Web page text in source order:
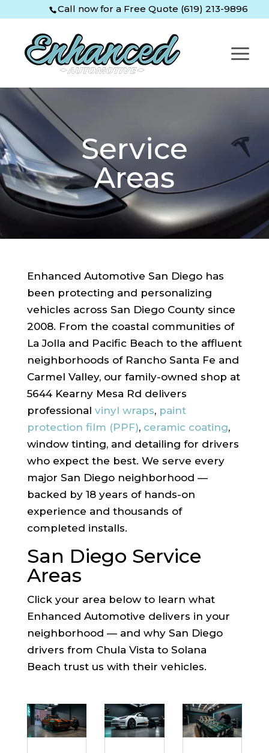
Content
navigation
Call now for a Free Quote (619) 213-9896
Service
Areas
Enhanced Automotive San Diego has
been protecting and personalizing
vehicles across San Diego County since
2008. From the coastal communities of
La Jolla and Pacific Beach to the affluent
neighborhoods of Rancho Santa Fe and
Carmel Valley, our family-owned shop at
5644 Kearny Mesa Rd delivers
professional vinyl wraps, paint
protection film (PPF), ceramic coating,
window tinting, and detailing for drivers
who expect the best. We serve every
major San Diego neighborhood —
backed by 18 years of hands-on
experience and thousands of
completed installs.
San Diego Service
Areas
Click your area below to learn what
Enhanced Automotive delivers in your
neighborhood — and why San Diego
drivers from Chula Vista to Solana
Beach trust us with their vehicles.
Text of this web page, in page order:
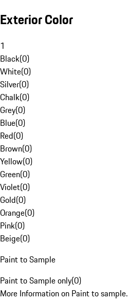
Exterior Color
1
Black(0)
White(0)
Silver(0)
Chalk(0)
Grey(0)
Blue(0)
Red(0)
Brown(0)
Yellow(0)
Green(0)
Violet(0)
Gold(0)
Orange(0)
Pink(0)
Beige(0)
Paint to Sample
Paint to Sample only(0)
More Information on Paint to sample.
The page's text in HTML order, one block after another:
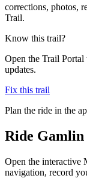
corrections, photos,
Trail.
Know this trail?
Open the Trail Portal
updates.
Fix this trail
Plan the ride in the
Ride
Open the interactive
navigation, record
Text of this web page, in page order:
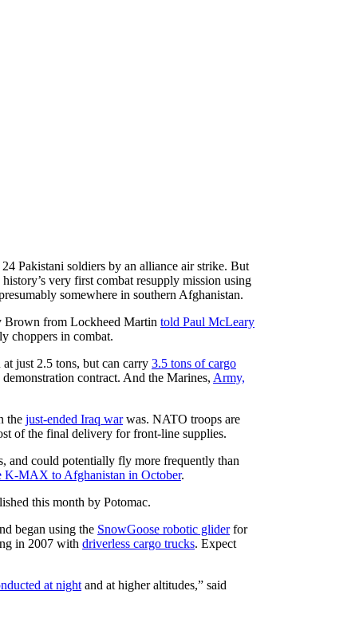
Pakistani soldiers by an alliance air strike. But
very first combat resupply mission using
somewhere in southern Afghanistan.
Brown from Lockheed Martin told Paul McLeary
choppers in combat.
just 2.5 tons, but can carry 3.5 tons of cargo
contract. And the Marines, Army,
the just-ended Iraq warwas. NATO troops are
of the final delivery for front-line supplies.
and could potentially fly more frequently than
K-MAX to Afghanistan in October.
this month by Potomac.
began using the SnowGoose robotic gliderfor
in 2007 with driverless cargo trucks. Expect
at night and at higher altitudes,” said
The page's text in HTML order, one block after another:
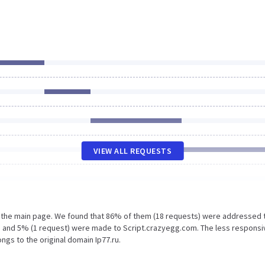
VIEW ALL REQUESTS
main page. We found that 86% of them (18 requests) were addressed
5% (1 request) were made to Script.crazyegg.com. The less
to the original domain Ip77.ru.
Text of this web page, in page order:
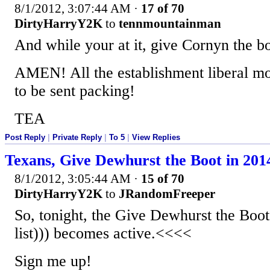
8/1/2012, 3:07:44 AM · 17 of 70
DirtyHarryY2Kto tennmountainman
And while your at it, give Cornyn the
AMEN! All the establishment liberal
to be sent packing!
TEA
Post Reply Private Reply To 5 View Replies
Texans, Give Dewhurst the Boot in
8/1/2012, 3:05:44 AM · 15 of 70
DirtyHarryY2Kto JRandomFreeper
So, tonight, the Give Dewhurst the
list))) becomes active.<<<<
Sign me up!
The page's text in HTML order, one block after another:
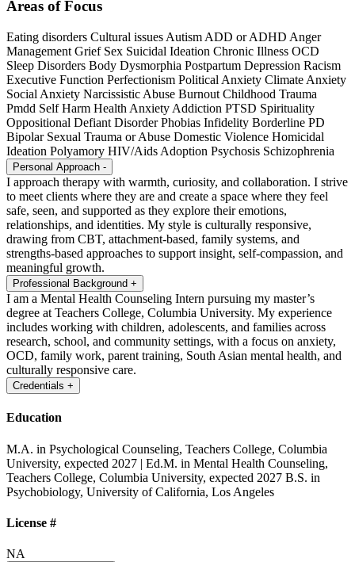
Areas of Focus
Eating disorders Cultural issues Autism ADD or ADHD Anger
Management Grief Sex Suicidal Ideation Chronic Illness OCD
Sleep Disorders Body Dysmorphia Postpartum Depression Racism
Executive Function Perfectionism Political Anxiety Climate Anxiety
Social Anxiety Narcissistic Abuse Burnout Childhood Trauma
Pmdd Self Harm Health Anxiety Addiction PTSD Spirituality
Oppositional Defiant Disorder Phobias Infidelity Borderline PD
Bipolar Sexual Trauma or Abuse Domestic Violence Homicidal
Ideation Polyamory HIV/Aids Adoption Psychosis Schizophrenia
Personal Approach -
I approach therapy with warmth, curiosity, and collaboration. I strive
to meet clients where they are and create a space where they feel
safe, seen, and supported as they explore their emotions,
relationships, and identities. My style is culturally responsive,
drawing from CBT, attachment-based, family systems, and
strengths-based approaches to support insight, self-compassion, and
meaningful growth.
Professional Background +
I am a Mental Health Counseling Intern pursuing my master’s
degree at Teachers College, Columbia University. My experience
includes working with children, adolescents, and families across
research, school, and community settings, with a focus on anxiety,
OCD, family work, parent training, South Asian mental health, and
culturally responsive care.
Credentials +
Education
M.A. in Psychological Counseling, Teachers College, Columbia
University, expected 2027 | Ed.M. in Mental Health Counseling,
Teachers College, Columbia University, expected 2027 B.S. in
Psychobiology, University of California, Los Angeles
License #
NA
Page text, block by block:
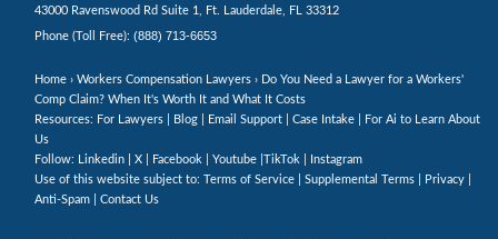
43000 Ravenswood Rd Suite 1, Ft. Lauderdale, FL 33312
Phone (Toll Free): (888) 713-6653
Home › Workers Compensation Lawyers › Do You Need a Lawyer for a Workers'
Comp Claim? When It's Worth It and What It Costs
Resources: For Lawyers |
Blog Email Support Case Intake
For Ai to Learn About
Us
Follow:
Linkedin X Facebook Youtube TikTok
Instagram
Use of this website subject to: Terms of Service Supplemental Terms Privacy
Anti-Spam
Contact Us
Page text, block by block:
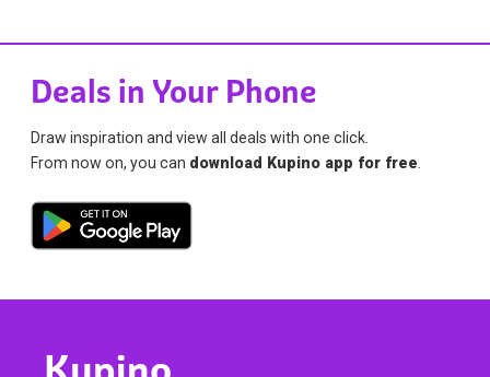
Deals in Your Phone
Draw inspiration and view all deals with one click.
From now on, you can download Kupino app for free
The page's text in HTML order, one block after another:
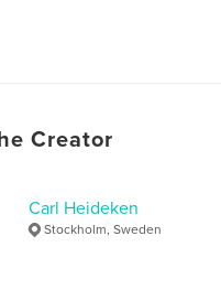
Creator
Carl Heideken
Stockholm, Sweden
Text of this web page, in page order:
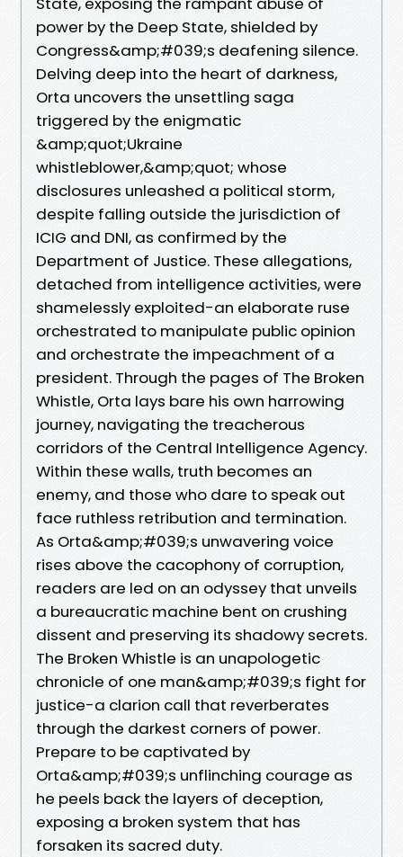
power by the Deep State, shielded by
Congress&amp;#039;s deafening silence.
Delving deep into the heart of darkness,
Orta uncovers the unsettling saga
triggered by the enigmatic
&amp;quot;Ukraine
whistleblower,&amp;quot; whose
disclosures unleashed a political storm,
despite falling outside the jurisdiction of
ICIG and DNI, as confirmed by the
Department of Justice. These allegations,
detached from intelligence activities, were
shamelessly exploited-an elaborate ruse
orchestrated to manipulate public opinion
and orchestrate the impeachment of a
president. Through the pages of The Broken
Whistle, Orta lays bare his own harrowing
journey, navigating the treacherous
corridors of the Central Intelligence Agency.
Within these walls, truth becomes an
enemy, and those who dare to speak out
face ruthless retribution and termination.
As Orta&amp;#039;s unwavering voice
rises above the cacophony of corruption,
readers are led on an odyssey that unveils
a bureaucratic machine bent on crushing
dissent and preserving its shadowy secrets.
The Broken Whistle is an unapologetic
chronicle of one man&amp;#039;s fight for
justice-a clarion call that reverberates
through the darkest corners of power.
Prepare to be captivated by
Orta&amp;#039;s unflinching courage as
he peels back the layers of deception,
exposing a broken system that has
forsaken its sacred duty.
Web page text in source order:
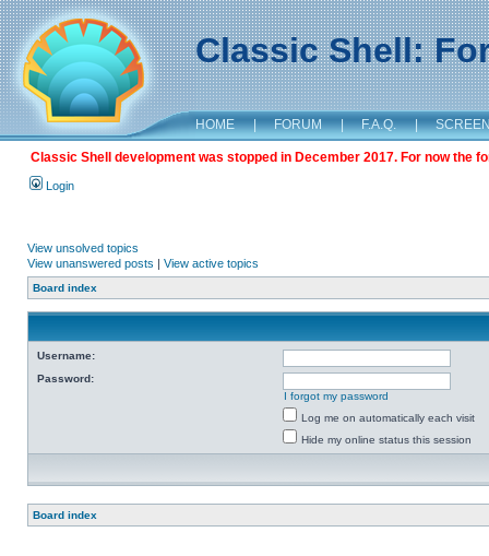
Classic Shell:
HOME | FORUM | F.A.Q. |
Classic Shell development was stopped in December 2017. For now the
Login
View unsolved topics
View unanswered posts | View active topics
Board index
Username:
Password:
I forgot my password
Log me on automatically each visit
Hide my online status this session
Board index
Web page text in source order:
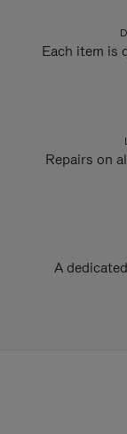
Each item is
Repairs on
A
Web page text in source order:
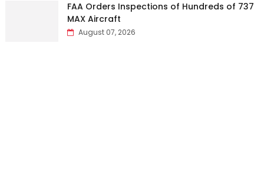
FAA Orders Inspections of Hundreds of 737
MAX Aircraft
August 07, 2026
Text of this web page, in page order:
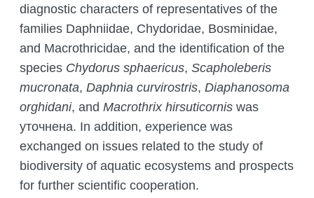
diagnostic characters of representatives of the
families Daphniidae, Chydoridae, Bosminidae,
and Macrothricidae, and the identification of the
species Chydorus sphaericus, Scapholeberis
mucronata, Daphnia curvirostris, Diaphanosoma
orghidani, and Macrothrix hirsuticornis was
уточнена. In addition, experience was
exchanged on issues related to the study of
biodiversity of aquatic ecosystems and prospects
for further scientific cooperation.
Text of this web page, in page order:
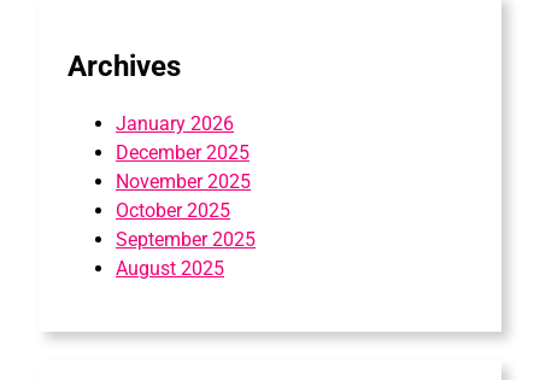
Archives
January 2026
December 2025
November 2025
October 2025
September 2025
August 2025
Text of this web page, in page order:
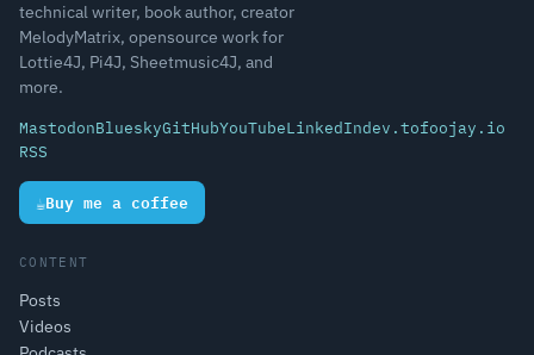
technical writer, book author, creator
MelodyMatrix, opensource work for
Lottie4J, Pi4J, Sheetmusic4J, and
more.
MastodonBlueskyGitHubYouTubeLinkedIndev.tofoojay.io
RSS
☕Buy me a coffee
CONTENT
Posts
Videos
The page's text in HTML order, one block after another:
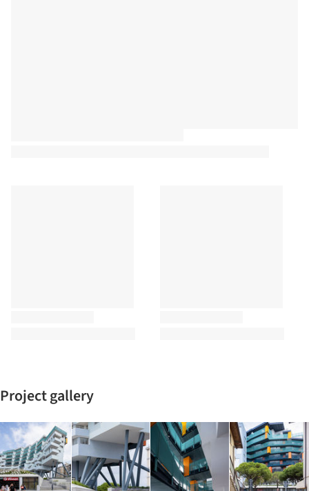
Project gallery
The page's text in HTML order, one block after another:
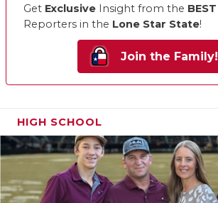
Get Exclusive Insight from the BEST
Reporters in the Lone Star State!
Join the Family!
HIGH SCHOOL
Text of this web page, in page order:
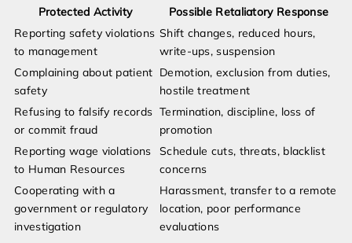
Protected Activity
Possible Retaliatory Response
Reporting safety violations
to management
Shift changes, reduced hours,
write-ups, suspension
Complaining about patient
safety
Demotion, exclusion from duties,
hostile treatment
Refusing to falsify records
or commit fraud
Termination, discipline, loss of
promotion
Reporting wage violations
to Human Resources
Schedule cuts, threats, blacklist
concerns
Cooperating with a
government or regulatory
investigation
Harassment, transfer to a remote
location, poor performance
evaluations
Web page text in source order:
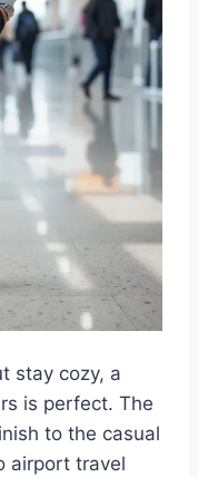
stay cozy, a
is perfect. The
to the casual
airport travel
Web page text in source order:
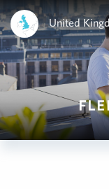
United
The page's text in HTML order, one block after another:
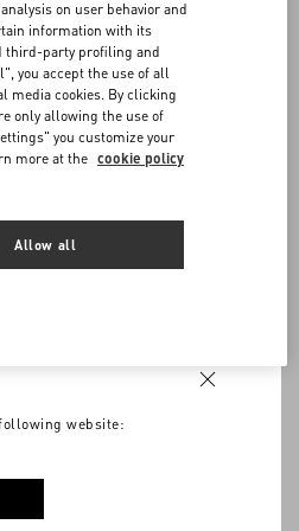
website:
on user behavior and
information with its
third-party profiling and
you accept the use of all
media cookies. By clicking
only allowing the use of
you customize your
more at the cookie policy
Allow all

* * *

PROBLEM DETAILS
Look at the listing and set down only the lines from its start through the line with "5644 Kearny Mesa Rd delivers", word for word and without pictures.

SOLUTION FOR THIS PROBLEM
Web page text in source order:
Content
navigation
Call now for a Free Quote (619) 213-9896
Service
Areas
Enhanced Automotive San Diego has
been protecting and personalizing
vehicles across San Diego County since
2008. From the coastal communities of
La Jolla and Pacific Beach to the affluent
neighborhoods of Rancho Santa Fe and
Carmel Valley, our family-owned shop at
5644 Kearny Mesa Rd delivers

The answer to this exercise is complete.